Dr. Sainath is recognized through her IEEE and ISCA Fellowships, and awards such as the 2021 IEEE SPS Industrial Innovation Award and the 2022 IEEE SPS Signal Processing Magazine Best Paper Award. She has served as a member of the IEEE Speech and Language Processing Technical Committee (SLTC) as well as the Associate Editor for IEEE/ACM Transactions on Audio, Speech, and Language Processing. Dr. Sainath's leadership is exemplified by her roles as Program Chair for ICLR (2017, 2018) and her extensive work co-organizing influential conferences and workshops, including: Interspeech (2010, 2016, 2019), ICML (2013, 2017), and NeurIPS 2020.

Dr. Katrin Kirchhoff is a Director of Applied Science at AWS AI Labs, where she leads multiple science efforts on speech and natural language processing, Health AI, and Data Analytics. Previously she was a Research Professor at the Department of Electrical Engineering at the University of Washington, where she co-founded the Signal, Speech and Language Interpretation Lab. Her research interests span multilingual speech processing, NLP, unsupervised learning, and multimodality.

Dr. Kirchhoff has over 20 years of experience in speech processing and has served on as a member of the IEEE Speech and Language Processing Technical Committee (SLTC), on the Editorial Boards of Speech Communication, IEEE ACM Transactions on Audio, Speech, and Language Processing, and Computer, Speech and Language.
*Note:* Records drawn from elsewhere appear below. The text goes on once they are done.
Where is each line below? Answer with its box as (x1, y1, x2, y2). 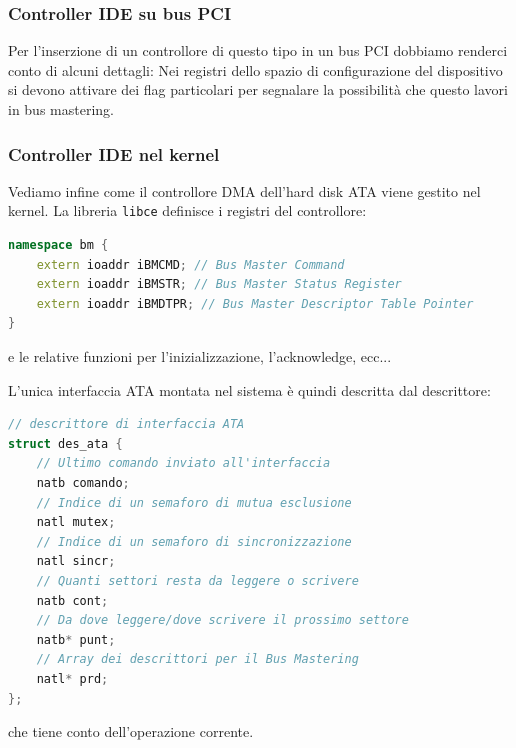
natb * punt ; (36, 632, 116, 647)
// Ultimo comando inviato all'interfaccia (36, 456, 331, 471)
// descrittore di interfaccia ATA (8, 417, 245, 432)
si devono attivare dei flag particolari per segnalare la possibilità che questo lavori (8, 79, 508, 100)
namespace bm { (8, 238, 109, 253)
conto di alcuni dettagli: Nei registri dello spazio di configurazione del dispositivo (8, 59, 503, 80)
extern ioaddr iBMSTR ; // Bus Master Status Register (36, 277, 402, 292)
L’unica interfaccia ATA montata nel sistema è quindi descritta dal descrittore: (8, 379, 491, 400)
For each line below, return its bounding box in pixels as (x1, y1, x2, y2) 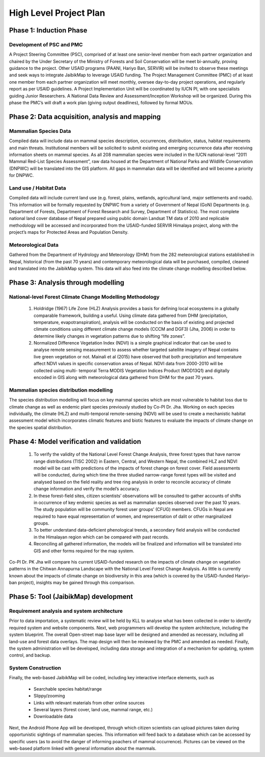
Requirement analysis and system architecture (9, 607, 123, 614)
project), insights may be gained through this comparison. (18, 580, 135, 586)
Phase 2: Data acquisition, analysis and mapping (9, 112, 161, 121)
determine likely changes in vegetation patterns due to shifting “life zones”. (33, 333, 185, 339)
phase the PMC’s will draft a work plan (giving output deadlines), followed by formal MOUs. (9, 100, 193, 106)
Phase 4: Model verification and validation (9, 437, 141, 445)
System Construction (9, 664, 61, 671)
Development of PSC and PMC (9, 41, 83, 48)
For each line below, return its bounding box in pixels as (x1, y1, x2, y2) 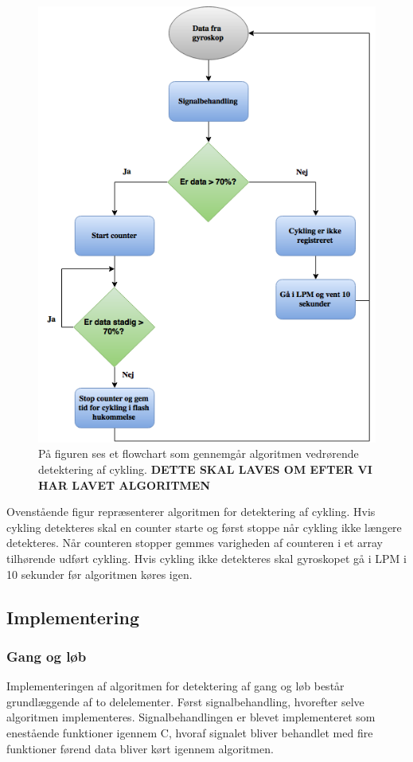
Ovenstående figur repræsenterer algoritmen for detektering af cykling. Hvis (6, 503, 376, 520)
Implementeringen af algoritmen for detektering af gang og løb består (6, 678, 345, 694)
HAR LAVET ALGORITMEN (38, 476, 211, 493)
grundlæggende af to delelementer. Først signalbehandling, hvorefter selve (6, 693, 364, 709)
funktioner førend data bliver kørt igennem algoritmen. (6, 740, 274, 756)
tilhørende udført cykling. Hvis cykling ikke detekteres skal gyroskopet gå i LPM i (6, 550, 407, 567)
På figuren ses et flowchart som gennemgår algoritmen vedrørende (38, 445, 359, 462)
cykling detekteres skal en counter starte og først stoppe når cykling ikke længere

Dr. Shang-Wen Li received the Ph.D. in 2016 from MIT in the Spoken Language Systems group of Computer Science and Artificial Intelligence Laboratory (CSAIL). His recent research is focused on multimodal large language models, multimodal representation learning, and spoken language understanding.

He is a Research Lead and Manager at Meta’s Fundamental AI Research (FAIR) team, and he worked at Apple Siri, Amazon Alexa and AWS before joining FAIR.

Dr. Li served as area chairs in influential conferences including ICLR (2023, 2024), NeurIPS (2024), Interspeech (2022), and AAAI (2023).